This article is written for those who want to get better at using price to earnings ratios (P/E ratios). To keep it practical, we'll show how Tata Global Beverages Limited's (NSE:TATAGLOBAL) P/E ratio could help you assess the value on offer. Tata Global Beverages has a price to earnings ratio of 39.2, based on the last twelve months. That means that at current prices, buyers pay ₹39.2 for every ₹1 in trailing yearly profits.
Check out our latest analysis for Tata Global Beverages
How Do I Calculate Tata Global Beverages's Price To Earnings Ratio?
The formula for P/E is:
Price to Earnings Ratio = Share Price ÷ Earnings per Share (EPS)
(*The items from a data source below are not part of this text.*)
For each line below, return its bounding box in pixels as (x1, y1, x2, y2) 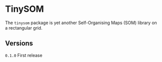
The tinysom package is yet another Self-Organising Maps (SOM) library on (5, 20, 157, 26)
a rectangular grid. (5, 25, 43, 31)
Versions (5, 39, 33, 48)
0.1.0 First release (5, 52, 43, 58)
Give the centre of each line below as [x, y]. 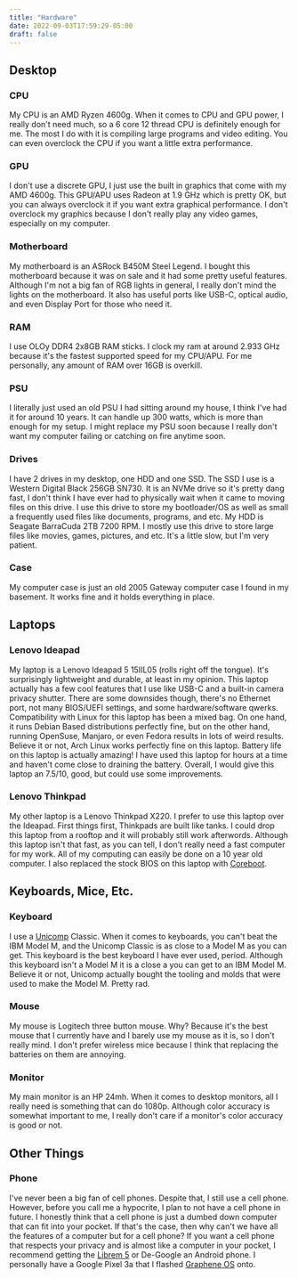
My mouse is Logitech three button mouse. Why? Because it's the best [139, 1026]
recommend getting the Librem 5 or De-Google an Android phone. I [133, 1254]
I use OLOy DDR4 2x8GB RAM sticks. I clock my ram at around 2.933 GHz [145, 346]
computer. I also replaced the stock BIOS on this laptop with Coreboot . [138, 863]
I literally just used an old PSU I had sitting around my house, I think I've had [148, 408]
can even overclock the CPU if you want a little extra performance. [131, 143]
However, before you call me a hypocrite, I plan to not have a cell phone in [145, 1207]
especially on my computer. [60, 224]
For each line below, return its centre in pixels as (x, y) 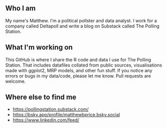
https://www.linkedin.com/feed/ (46, 120)
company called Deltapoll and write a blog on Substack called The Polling (82, 26)
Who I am (20, 8)
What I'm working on (39, 47)
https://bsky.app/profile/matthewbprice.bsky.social (66, 115)
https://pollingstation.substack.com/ (51, 109)
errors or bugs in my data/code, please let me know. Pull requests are (78, 76)
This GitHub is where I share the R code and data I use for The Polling (78, 59)
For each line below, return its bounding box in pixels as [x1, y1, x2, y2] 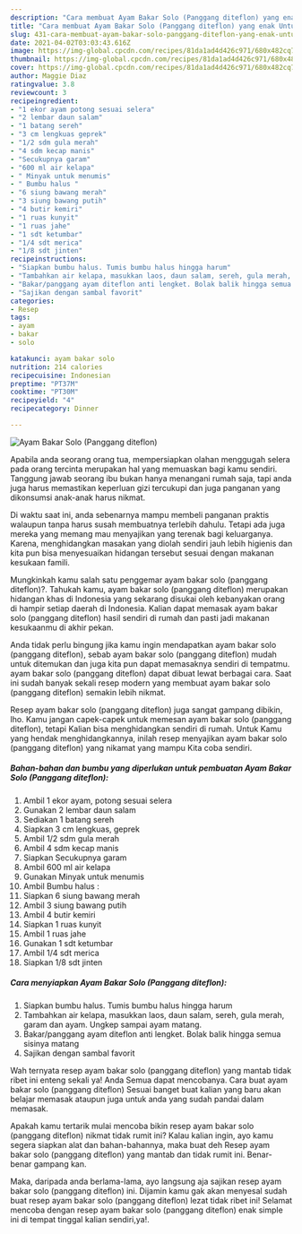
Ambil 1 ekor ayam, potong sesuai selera [22, 795, 173, 806]
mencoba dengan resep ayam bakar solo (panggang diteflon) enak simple [10, 1204, 283, 1215]
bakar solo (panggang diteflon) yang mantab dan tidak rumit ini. [10, 1149, 246, 1160]
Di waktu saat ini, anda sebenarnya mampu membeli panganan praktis [10, 509, 270, 520]
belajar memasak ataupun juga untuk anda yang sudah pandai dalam [10, 1093, 264, 1104]
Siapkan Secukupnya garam [22, 852, 127, 863]
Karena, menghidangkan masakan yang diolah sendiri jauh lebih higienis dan [10, 538, 293, 548]
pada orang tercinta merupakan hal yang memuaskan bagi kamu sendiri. [10, 463, 278, 474]

Or for Tata Global Beverages:
P/E of 39.2 = ₹259.35 ÷ ₹6.62 (Based on the year to June 2019.)
Is A High Price-to-Earnings Ratio Good?
A higher P/E ratio means that investors are paying a higher price for each ₹1 of company earnings. That isn't necessarily good or bad, but a high P/E implies relatively high expectations of what a company can achieve in the future.
Does Tata Global Beverages Have A Relatively High Or Low P/E For Its Industry?
We can get an indication of market expectations by looking at the P/E ratio. The image below shows that Tata Global Beverages has a higher P/E than the average (14) P/E for companies in the food industry.
That means that the market expects Tata Global Beverages will outperform other companies in its industry. The market is optimistic about the future, but that doesn't guarantee future growth. So investors should always consider the P/E ratio alongside other factors, such as whether company directors have been buying shares.
How Growth Rates Impact P/E Ratios
Earnings growth rates have a big influence on P/E ratios. Earnings growth means that in the future the 'E' will be higher. That means even if the current P/E is high, it will reduce over time if the share price stays flat. A lower P/E should indicate the stock is cheap relative to others -- and that may attract buyers.
Tata Global Beverages's earnings per share fell by 14% in the last twelve months. But over the longer term (3 years), earnings per share have increased by 198%. And it has shrunk its earnings per share by 2.6% per year over the last five years. This could justify a pessimistic P/E.
Don't Forget: The P/E Does Not Account For Debt or Bank Deposits
Don't forget that the P/E ratio considers market capitalization. That means it doesn't take debt or cash into account. The exact same company would hypothetically deserve a higher P/E ratio if it had a strong balance sheet, than if it had a weak one with lots of debt, because a cashed up company can spend on growth.